[Entries taken from a collection]
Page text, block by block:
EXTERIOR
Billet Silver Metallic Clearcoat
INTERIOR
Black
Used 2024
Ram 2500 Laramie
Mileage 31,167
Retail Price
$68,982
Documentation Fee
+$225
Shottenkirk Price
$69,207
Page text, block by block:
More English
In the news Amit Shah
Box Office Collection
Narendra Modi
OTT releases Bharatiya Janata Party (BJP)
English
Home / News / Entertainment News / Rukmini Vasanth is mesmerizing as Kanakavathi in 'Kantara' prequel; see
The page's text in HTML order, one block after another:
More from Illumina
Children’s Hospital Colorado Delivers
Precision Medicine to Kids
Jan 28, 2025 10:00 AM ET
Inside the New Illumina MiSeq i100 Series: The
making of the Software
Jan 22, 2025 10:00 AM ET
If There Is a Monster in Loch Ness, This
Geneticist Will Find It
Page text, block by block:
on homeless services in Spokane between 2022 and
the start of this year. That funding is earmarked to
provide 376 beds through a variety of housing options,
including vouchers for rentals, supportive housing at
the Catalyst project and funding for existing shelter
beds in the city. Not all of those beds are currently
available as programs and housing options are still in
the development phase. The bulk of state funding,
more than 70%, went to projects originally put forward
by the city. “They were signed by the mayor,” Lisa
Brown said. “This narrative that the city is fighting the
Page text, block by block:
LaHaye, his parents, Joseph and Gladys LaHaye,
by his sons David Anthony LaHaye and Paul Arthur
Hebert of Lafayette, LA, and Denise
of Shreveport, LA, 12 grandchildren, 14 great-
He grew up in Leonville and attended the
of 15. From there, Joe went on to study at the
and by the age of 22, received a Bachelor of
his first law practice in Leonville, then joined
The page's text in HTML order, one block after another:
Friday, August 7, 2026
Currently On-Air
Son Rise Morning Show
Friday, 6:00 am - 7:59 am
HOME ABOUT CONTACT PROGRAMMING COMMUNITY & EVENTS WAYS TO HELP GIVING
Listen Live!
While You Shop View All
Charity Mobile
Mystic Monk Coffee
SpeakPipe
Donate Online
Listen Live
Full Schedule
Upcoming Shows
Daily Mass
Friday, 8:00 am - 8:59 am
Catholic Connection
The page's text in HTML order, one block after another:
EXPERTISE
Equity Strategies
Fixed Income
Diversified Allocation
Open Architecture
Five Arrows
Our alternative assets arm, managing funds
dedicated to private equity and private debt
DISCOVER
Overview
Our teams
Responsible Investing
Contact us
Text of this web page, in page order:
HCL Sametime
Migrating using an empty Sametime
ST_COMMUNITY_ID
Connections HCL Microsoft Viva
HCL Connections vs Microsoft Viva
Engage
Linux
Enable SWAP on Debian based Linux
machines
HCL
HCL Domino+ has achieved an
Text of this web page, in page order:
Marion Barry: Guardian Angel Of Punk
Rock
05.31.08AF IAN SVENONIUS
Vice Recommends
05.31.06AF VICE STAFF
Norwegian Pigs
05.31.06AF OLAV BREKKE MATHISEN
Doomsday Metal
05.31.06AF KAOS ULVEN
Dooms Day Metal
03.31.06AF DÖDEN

### [What is required]
The full set of entries, copied exactly, is the expected answer.

### [Reply to the task]
Page text, block by block:
EXTERIOR
Billet Silver Metallic Clearcoat
INTERIOR
Black
Used 2024
Ram 2500 Laramie
Mileage 31,167
Retail Price
$68,982
Documentation Fee
+$225
Shottenkirk Price
$69,207
Page text, block by block:
More English
In the news Amit Shah
Box Office Collection
Narendra Modi
OTT releases Bharatiya Janata Party (BJP)
English
Home / News / Entertainment News / Rukmini Vasanth is mesmerizing as Kanakavathi in 'Kantara' prequel; see
The page's text in HTML order, one block after another:
More from Illumina
Children’s Hospital Colorado Delivers
Precision Medicine to Kids
Jan 28, 2025 10:00 AM ET
Inside the New Illumina MiSeq i100 Series: The
making of the Software
Jan 22, 2025 10:00 AM ET
If There Is a Monster in Loch Ness, This
Geneticist Will Find It
Page text, block by block:
on homeless services in Spokane between 2022 and
the start of this year. That funding is earmarked to
provide 376 beds through a variety of housing options,
including vouchers for rentals, supportive housing at
the Catalyst project and funding for existing shelter
beds in the city. Not all of those beds are currently
available as programs and housing options are still in
the development phase. The bulk of state funding,
more than 70%, went to projects originally put forward
by the city. “They were signed by the mayor,” Lisa
Brown said. “This narrative that the city is fighting the
Page text, block by block:
LaHaye, his parents, Joseph and Gladys LaHaye,
by his sons David Anthony LaHaye and Paul Arthur
Hebert of Lafayette, LA, and Denise
of Shreveport, LA, 12 grandchildren, 14 great-
He grew up in Leonville and attended the
of 15. From there, Joe went on to study at the
and by the age of 22, received a Bachelor of
his first law practice in Leonville, then joined
The page's text in HTML order, one block after another:
Friday, August 7, 2026
Currently On-Air
Son Rise Morning Show
Friday, 6:00 am - 7:59 am
HOME ABOUT CONTACT PROGRAMMING COMMUNITY & EVENTS WAYS TO HELP GIVING
Listen Live!
While You Shop View All
Charity Mobile
Mystic Monk Coffee
SpeakPipe
Donate Online
Listen Live
Full Schedule
Upcoming Shows
Daily Mass
Friday, 8:00 am - 8:59 am
Catholic Connection
The page's text in HTML order, one block after another:
EXPERTISE
Equity Strategies
Fixed Income
Diversified Allocation
Open Architecture
Five Arrows
Our alternative assets arm, managing funds
dedicated to private equity and private debt
DISCOVER
Overview
Our teams
Responsible Investing
Contact us
Text of this web page, in page order:
HCL Sametime
Migrating using an empty Sametime
ST_COMMUNITY_ID
Connections HCL Microsoft Viva
HCL Connections vs Microsoft Viva
Engage
Linux
Enable SWAP on Debian based Linux
machines
HCL
HCL Domino+ has achieved an
Text of this web page, in page order:
Marion Barry: Guardian Angel Of Punk
Rock
05.31.08AF IAN SVENONIUS
Vice Recommends
05.31.06AF VICE STAFF
Norwegian Pigs
05.31.06AF OLAV BREKKE MATHISEN
Doomsday Metal
05.31.06AF KAOS ULVEN
Dooms Day Metal
03.31.06AF DÖDEN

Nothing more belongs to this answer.